BEGIN
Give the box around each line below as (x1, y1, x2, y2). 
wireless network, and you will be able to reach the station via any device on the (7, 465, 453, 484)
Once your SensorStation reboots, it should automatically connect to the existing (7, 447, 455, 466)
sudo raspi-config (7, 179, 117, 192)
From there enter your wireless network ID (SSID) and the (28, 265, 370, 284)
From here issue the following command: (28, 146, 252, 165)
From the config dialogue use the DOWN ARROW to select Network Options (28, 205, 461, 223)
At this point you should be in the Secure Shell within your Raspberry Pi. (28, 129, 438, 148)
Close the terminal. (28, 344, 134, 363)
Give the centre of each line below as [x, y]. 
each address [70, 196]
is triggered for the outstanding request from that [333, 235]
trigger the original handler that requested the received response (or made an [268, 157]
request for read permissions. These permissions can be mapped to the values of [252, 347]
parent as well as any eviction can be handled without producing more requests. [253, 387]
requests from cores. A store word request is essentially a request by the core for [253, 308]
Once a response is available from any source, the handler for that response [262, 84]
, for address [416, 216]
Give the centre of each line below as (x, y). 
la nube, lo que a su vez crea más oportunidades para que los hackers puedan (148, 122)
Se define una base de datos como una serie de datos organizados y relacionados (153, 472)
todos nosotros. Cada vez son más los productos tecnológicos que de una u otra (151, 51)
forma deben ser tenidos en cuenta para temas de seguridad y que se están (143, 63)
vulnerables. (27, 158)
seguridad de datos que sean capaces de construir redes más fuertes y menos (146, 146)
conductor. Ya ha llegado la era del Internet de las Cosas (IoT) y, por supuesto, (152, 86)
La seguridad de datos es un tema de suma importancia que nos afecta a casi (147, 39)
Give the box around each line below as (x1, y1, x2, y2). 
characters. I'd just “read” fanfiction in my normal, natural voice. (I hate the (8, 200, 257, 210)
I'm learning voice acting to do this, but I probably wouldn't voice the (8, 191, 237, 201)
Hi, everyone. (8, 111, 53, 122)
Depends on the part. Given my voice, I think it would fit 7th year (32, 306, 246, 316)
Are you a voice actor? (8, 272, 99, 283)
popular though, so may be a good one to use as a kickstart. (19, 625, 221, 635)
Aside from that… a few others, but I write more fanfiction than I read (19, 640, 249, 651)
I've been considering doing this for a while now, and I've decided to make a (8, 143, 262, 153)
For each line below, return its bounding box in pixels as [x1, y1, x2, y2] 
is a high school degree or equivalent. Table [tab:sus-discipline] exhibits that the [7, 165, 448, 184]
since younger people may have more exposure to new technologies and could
END
BEGIN
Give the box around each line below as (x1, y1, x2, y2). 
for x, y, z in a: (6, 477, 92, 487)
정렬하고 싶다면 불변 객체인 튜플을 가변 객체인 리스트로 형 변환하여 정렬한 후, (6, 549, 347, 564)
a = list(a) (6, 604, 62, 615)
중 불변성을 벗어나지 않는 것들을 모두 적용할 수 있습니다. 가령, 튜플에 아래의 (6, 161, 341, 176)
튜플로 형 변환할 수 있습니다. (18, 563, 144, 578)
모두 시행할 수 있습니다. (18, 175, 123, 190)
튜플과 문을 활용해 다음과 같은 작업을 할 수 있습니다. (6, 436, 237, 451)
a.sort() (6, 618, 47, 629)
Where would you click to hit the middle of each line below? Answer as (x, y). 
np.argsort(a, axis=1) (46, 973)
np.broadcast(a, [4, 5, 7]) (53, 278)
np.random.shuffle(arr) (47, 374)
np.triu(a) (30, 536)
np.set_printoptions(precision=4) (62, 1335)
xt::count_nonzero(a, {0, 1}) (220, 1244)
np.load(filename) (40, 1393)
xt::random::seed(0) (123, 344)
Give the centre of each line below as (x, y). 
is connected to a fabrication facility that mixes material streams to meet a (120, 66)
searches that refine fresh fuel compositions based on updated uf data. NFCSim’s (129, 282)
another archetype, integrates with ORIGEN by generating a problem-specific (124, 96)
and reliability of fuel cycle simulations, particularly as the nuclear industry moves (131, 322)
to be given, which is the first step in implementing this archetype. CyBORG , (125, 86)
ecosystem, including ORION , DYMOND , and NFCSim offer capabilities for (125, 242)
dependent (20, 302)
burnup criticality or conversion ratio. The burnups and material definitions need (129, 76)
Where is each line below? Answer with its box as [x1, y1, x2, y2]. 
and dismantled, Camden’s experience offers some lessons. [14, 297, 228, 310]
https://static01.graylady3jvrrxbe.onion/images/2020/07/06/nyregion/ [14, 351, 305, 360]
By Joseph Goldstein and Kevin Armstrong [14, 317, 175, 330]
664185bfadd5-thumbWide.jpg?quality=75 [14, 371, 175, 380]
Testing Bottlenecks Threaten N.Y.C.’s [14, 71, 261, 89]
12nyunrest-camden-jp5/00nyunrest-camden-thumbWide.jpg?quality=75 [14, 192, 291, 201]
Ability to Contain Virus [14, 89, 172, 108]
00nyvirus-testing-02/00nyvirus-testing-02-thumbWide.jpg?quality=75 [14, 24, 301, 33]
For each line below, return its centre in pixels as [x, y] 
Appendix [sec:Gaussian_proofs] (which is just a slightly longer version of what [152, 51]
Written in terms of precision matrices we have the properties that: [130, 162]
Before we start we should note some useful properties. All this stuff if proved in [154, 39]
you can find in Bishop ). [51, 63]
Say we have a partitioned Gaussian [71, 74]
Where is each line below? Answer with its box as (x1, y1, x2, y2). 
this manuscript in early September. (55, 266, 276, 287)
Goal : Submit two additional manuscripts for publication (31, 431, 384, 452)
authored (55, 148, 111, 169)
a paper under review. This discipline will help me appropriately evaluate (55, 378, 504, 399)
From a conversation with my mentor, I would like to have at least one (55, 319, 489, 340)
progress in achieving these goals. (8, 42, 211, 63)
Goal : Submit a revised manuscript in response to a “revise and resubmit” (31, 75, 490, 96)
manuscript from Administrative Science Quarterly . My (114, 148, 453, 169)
END
BEGIN
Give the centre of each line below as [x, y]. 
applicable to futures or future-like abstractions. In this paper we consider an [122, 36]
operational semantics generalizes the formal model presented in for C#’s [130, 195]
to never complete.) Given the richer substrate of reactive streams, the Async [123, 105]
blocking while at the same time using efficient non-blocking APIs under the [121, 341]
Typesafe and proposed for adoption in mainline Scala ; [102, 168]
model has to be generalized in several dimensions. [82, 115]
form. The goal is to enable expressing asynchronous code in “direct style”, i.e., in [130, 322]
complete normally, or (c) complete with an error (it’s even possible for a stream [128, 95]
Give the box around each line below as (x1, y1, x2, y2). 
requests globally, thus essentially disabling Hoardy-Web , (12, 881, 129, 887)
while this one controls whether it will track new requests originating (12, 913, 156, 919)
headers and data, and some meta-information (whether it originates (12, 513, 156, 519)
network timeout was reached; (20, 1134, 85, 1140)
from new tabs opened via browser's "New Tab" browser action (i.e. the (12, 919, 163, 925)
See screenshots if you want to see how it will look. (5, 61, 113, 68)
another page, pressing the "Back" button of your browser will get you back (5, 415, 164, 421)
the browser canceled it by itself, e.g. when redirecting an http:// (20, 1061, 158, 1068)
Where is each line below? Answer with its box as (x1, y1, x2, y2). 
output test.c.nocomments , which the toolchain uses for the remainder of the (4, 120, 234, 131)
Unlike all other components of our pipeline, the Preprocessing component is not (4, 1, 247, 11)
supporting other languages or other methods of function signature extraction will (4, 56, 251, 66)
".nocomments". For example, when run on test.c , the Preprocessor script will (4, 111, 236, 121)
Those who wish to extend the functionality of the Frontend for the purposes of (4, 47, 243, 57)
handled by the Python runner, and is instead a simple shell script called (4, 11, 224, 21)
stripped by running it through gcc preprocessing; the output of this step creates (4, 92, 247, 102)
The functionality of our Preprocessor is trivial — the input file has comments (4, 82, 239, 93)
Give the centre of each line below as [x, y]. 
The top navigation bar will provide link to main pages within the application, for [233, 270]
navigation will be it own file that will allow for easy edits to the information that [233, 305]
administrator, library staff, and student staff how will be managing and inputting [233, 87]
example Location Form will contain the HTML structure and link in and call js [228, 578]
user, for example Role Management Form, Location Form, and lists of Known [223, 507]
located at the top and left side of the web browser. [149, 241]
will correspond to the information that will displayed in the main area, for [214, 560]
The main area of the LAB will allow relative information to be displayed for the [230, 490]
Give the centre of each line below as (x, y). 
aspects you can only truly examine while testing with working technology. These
END
Every line above holding the string "just" should be listed.

Answer to the problem:
characters. I'd just “read” fanfiction in my normal, natural voice. (I hate the (8, 200, 257, 210)
Appendix [sec:Gaussian_proofs] (which is just a slightly longer version of what [152, 51]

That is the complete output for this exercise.